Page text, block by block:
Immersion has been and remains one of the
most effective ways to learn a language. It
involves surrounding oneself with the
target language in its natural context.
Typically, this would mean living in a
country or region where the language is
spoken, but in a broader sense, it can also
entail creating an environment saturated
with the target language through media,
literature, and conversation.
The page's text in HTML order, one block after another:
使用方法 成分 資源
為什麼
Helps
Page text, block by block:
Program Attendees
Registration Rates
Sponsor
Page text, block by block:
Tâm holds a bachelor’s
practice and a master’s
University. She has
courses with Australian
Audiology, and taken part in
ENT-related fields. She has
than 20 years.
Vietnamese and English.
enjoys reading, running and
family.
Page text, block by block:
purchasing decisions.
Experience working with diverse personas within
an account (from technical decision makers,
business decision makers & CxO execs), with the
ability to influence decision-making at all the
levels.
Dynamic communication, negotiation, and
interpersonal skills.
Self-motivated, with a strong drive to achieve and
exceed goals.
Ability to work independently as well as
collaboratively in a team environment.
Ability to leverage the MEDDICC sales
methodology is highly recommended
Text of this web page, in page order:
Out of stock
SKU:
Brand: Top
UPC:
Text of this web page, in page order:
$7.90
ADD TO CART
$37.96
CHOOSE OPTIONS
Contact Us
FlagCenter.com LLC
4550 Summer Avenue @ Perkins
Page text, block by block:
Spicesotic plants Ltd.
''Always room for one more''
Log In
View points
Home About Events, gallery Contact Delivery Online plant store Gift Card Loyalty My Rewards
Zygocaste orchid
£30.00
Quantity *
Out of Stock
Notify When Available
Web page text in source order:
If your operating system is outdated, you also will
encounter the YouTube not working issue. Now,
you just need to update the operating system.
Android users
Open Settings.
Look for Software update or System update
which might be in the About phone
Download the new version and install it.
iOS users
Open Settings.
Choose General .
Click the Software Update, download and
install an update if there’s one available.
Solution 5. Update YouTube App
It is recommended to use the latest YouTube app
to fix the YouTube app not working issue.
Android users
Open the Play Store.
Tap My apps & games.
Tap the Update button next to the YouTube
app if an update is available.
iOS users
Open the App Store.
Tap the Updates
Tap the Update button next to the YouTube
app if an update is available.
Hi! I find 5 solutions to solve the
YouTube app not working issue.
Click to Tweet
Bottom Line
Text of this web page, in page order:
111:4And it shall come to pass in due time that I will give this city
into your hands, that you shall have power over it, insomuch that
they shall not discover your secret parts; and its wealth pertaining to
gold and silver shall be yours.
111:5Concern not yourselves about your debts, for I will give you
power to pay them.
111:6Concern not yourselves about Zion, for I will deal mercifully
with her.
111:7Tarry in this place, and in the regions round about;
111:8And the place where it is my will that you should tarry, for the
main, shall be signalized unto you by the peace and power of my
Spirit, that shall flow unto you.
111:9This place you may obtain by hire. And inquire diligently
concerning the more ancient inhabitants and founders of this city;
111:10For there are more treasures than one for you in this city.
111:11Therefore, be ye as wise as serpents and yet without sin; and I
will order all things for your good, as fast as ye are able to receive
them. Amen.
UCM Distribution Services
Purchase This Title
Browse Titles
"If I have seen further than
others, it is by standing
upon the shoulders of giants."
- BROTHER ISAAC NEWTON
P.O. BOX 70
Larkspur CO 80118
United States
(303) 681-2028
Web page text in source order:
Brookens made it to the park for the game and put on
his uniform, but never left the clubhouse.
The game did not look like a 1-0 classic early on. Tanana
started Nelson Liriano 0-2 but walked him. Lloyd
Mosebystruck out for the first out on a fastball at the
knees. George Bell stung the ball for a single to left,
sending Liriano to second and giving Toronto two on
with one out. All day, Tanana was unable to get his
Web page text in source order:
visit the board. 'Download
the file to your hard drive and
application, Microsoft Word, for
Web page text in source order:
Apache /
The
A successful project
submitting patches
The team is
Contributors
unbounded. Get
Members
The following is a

☆ ☆ ☆ ☆ ☆ ☆ ☆

#### WHAT TO WORK ON
Across all of the records above, how many lines include the string "city"? Answer with one number only.

#### YOUR SOLUTION
3